--- START ---
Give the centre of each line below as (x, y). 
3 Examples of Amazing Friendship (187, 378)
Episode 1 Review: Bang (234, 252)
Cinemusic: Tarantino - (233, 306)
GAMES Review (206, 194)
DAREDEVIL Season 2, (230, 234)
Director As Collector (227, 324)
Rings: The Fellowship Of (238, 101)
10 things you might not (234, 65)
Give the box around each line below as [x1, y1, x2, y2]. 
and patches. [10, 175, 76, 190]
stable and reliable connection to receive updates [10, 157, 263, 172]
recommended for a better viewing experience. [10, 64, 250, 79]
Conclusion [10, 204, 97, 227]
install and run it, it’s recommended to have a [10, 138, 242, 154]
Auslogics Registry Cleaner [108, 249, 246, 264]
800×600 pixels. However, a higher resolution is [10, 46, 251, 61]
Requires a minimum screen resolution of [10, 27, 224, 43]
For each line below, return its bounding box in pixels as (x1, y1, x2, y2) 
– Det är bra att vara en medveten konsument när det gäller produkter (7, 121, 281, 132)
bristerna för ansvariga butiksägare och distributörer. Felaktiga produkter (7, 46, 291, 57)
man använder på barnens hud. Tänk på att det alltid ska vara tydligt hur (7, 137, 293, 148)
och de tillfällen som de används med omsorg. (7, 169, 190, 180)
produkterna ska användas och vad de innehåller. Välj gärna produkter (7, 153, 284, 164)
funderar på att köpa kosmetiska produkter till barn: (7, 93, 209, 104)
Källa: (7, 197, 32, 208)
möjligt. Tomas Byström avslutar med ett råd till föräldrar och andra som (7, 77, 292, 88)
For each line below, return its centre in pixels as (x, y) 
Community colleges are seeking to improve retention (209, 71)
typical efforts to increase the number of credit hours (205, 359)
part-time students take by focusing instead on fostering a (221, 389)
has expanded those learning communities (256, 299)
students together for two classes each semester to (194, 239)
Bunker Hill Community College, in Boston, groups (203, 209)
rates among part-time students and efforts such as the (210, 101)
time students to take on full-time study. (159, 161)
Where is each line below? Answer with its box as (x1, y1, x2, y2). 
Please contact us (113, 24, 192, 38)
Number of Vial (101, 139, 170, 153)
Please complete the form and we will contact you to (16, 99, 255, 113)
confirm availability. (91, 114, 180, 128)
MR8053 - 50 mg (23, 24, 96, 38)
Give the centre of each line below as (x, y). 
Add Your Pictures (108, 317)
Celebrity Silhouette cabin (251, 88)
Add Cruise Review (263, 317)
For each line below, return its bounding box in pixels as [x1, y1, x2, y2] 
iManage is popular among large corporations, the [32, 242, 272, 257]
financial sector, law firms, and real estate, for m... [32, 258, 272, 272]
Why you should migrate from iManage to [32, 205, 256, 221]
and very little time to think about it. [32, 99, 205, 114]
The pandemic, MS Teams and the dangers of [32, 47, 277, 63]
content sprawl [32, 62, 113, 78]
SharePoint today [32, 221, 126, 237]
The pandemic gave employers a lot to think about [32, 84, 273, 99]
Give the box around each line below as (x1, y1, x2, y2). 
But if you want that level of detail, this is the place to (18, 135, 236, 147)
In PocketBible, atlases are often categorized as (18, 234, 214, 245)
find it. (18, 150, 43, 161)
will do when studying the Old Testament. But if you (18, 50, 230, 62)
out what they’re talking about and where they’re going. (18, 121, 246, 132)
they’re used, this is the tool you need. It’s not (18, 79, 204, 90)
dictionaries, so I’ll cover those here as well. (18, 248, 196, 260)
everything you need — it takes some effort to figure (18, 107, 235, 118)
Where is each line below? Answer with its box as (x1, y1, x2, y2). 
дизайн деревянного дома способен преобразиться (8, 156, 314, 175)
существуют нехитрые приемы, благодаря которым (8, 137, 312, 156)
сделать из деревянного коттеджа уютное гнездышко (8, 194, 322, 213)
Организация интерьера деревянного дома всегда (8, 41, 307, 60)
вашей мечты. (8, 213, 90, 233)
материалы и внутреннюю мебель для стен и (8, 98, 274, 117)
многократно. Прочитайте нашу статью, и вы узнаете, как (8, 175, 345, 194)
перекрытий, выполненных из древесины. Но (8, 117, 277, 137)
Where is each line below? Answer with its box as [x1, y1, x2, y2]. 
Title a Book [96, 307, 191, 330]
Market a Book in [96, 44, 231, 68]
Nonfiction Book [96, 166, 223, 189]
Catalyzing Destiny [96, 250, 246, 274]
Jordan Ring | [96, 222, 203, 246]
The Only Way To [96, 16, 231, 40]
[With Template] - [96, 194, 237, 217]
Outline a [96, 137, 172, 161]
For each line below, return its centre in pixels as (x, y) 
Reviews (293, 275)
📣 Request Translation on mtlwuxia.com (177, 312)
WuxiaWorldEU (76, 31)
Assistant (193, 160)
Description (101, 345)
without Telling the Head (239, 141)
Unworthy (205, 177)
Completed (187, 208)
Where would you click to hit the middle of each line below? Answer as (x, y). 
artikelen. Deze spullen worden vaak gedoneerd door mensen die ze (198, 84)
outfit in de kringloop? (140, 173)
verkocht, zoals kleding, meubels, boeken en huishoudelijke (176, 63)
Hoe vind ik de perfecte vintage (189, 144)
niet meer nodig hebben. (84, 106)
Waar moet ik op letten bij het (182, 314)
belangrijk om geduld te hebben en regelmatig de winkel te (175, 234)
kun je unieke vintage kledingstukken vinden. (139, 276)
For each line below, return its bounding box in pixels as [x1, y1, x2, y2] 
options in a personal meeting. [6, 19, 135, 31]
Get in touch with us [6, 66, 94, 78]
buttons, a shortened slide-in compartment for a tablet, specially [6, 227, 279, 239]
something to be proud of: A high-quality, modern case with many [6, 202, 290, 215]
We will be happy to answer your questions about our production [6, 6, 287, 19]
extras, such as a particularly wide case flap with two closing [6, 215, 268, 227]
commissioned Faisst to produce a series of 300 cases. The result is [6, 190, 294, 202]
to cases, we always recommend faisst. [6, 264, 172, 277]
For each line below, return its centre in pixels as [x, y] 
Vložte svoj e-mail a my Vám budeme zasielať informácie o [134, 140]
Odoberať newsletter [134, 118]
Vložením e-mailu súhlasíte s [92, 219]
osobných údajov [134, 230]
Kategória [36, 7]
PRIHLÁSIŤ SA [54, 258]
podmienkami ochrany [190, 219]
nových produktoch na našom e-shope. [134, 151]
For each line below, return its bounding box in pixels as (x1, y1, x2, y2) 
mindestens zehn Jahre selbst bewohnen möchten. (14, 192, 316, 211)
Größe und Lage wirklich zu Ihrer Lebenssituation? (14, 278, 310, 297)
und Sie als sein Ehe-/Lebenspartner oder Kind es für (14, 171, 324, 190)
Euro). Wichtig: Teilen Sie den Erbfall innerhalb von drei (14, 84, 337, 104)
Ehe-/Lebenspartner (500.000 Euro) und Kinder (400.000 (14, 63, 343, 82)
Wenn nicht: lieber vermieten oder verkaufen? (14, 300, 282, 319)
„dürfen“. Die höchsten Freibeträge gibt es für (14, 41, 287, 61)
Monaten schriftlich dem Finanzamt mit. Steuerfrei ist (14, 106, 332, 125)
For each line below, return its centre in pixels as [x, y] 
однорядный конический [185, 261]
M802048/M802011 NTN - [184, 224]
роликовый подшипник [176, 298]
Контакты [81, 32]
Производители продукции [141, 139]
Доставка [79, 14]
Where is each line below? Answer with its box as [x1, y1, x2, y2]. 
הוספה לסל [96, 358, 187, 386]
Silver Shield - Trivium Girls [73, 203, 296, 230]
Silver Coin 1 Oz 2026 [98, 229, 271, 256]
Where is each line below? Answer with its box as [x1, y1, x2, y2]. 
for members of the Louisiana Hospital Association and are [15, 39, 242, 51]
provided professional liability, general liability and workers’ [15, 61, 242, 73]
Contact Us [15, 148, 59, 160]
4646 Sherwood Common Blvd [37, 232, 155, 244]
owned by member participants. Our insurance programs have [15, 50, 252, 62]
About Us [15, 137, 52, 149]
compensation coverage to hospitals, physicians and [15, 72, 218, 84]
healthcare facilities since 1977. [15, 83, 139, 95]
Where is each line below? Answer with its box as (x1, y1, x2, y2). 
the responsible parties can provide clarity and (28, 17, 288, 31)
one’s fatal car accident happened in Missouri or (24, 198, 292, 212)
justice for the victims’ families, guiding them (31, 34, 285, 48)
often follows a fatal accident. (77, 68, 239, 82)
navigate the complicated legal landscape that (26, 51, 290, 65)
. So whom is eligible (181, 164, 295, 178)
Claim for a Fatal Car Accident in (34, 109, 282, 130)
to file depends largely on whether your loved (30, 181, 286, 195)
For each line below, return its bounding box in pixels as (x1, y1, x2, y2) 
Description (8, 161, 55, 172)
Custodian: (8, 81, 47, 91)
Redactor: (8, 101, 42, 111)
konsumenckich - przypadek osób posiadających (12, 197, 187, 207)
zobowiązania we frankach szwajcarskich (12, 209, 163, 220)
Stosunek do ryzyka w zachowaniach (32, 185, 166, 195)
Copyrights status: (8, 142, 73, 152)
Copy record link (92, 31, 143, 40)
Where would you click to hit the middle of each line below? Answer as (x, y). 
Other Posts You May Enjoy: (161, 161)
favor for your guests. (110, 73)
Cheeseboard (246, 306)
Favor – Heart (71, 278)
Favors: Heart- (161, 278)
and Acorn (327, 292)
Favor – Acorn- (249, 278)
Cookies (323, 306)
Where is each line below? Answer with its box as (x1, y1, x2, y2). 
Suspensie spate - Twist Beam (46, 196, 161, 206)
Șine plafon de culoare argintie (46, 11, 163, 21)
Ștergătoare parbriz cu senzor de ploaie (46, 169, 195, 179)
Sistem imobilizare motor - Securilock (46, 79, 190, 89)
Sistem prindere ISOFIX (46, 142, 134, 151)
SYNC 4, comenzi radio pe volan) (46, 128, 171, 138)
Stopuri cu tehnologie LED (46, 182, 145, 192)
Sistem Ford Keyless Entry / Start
--- END ---
◆ What is needed ◆
Identify the lines in the records above that contain the word "efforts", then state how many there are and nothing more.

◆ Problem solution ◆
2